Fang Wu and Bernardo Huberman, both from the Social Computing Lab at HP Laboratories in Palo Alto, California, researched the production histories and success of over 10 million videos submitted by over half a million producers on the online video site, YouTube.

Their manuscript,Persistence and Success in the Attention Economy,” was submitted to the arXiv on April 2nd and is freely available.

The researchers defined a “success” as a video that ranked in the top 1% based on downloads to all videos submitted in the same week. Seven percent of all producers earned a successful title sometime within the study period and 21% of these successful producers earned it with their first video.

If you think that success is just the luck of the draw, we should expect that persistence in uploading videos should pay off.  In fact, it does just the reverse.

While the average quality of repeat submissions increases steadily with each successive upload (quality here being counted as the average star ratings a video receives by its viewers), the likelihood of having a success actually decreases with increasing submissions.

This result is puzzling since we assume that producers learn from past failures and improve their technical and marketing skills which successive submissions.
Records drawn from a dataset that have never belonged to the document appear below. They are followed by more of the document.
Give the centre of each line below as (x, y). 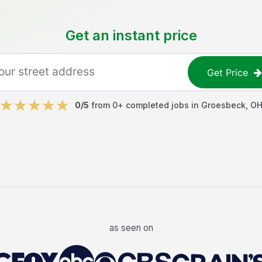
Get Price (228, 72)
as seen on (131, 227)
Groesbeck (223, 105)
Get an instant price (131, 35)
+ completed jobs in (159, 105)
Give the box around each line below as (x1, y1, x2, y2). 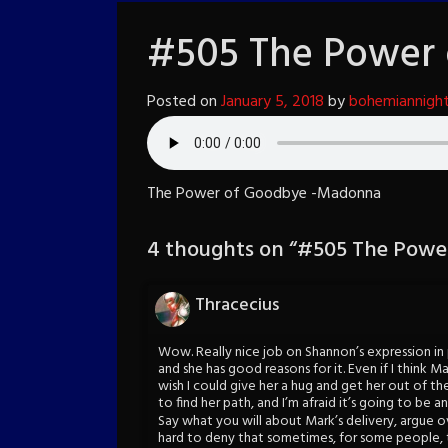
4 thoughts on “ (147, 232, 297, 268)
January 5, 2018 (221, 88, 324, 115)
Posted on (147, 88, 221, 115)
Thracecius (195, 290, 279, 320)
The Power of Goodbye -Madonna (147, 180, 381, 207)

The main point of this of this article is that persistence can be harmful to future success.

Does this study say anything about academic publishing?  Substitute YouTube for the name of your favorite journal and there are many uncanny similarities:

  • Academics want their work to attract the attention of their peers.  They want to be read widely and cited profusely.  They want their articles published in prestigious journals and be associated with the great works of others.  They want editors to highlight their work in editorials and be promoted through press-releases.  A best-article award may not come with any money, but for an academic,  it’s worth more than gold.
  • Many publishers have added YouTube-like post-publication evaluation tools to their site, listing top-downloaded articles, allowing readers to rate articles by stars, leave comments, or post a summary on a social networking site, among others.

But this is where the similarities stop.

While persistence may not work for YouTube artists, it’s a behavioral strategy that works for most academics.  It’s not necessary to publish consistently cutting-edge research in top-tier journals to be considered successful.  Publishing unremarkable findings in second-tier journals is good enough for most academic promotion and tenure purposes.

Perhaps the problem with translating the findings of YouTube to academic publishing is in the definition of success, which is defined as the videos which ranked in the top 1% of downloads.  This definition necessarily limits behavioral analysis to academic superstars.  It ignores the fact that specialization allows many academics to be local stars in small fields and avoid competition with global stars in immense fields.

Not all of us can be superstars, but many of us do shine brightly.